** WHAT TO PRODUCE **
If a line in the entries contains the word "patients", list it.

[Data extracted from a collection]

════════════════════

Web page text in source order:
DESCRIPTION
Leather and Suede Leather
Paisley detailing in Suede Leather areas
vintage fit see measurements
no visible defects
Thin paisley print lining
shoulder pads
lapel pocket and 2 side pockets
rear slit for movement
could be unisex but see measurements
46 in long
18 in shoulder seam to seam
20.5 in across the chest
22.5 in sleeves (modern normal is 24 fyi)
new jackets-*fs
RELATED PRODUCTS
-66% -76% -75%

════════════════════

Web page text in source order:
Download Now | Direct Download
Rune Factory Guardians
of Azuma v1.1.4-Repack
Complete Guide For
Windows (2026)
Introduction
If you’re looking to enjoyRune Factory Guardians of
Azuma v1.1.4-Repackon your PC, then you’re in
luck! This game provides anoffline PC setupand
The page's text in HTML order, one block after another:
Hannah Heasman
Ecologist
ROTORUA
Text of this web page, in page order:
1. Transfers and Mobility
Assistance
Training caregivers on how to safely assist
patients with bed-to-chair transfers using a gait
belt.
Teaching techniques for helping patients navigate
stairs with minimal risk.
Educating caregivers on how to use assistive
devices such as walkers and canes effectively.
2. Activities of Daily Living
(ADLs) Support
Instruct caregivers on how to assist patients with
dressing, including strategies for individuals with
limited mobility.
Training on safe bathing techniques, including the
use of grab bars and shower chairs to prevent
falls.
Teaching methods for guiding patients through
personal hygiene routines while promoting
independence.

════════════════════

** SOLUTION **
patients with bed-to-chair transfers using a gait
Teaching techniques for helping patients navigate
Instruct caregivers on how to assist patients with
Teaching methods for guiding patients through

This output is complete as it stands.